Operate, improve reliability, scalability, and performance of the Japan Sovereign Cloud platform on Oracle Cloud Infrastructure (OCI).
Collaborate with software engineering, cloud operations, and global OCI teams; apply software engineering principles to automate operations, resolve complex production issues, and enhance service resiliency.
Undergo a 24x7 hands-on operational learning period covering shift workflows, alerts, incidents, escalation paths, runbooks, and customer-impacting reliability risks; participate in a 24x7 shift rotation across Japanese and international teams.

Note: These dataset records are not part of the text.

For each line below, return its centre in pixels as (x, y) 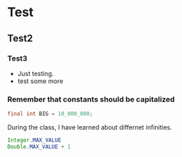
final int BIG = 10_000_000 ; (50, 114)
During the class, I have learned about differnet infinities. (90, 127)
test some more (40, 81)
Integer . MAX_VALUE (34, 140)
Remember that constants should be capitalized (91, 99)
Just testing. (36, 73)
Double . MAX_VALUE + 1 (39, 146)
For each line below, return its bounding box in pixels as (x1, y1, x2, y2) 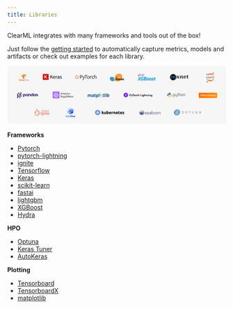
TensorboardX (17, 287, 59, 294)
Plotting (7, 266, 31, 274)
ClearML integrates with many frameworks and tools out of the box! (7, 31, 201, 40)
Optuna (17, 237, 40, 246)
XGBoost (17, 203, 43, 211)
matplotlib (17, 294, 47, 302)
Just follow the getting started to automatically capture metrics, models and (7, 44, 225, 53)
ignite (17, 159, 34, 167)
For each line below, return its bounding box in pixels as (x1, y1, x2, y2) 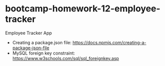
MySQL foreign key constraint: (12, 50, 75, 56)
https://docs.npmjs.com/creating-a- (72, 39, 147, 45)
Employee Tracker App (5, 30, 52, 36)
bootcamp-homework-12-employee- (5, 3, 161, 14)
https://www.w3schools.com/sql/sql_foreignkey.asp (12, 55, 119, 61)
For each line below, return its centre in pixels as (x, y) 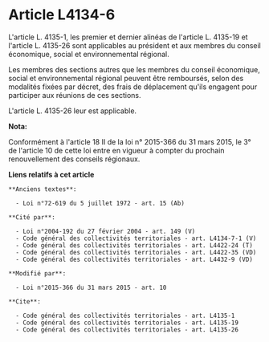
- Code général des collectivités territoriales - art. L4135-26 (127, 330)
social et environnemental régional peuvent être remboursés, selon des (126, 78)
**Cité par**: (32, 217)
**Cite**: (25, 301)
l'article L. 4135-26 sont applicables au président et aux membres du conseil (134, 45)
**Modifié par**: (37, 273)
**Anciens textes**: (43, 189)
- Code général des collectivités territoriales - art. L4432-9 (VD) (134, 259)
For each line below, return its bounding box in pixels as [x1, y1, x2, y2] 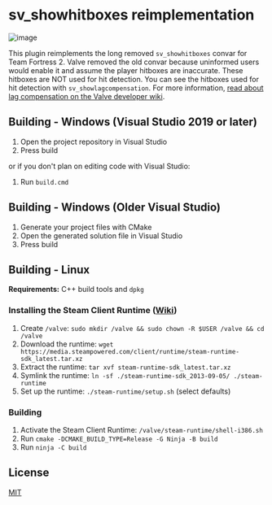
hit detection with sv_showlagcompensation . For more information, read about [8, 83, 264, 93]
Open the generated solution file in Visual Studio [20, 230, 183, 241]
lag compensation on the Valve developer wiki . [8, 91, 165, 101]
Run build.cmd [20, 176, 69, 186]
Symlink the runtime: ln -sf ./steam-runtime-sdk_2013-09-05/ [20, 370, 230, 380]
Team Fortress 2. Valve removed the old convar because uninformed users [8, 57, 260, 67]
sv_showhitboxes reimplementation [8, 6, 255, 24]
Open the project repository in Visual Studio [20, 137, 168, 146]

Partner with shift teams to capture recurring operational issues, improve alert actionability, maintain operational documentation, and deliver practical fixes through tooling, automation, and process improvements.
技術スタック
必須スキル
Linux-based production environments
Python (scripting/programming)
Reliability Engineering / SRE fundamentals
Cloud computing concepts, networking, distributed systems, and automation
Business-level English and native Japanese communication
歓迎スキル(該当する場合)
Go, Java, Shell, or similar programming languages
Experience building/runbooks and automation tooling for incident response
Familiarity with 24x7 on-call operational support
キャリア成長観点
日本の Sovereign Cloudに特化した大阪・日本市場で、クラウド運用の信頼性・耐障害性の専門性を深められる。